→ **Work to be completed**: Give back the listing word for word, from top to bottom.

################

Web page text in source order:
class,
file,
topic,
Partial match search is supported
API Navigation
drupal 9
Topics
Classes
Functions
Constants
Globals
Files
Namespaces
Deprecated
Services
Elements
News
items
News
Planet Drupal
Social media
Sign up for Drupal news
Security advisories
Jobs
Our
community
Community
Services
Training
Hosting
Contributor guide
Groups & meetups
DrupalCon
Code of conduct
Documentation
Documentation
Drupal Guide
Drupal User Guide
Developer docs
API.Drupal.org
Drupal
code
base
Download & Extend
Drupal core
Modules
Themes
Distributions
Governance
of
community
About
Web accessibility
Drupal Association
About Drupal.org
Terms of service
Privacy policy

################

→ **Solution for this exercise**:
Web page text in source order:
class,
file,
topic,
Partial match search is supported
API Navigation
drupal 9
Topics
Classes
Functions
Constants
Globals
Files
Namespaces
Deprecated
Services
Elements
News
items
News
Planet Drupal
Social media
Sign up for Drupal news
Security advisories
Jobs
Our
community
Community
Services
Training
Hosting
Contributor guide
Groups & meetups
DrupalCon
Code of conduct
Documentation
Documentation
Drupal Guide
Drupal User Guide
Developer docs
API.Drupal.org
Drupal
code
base
Download & Extend
Drupal core
Modules
Themes
Distributions
Governance
of
community
About
Web accessibility
Drupal Association
About Drupal.org
Terms of service
Privacy policy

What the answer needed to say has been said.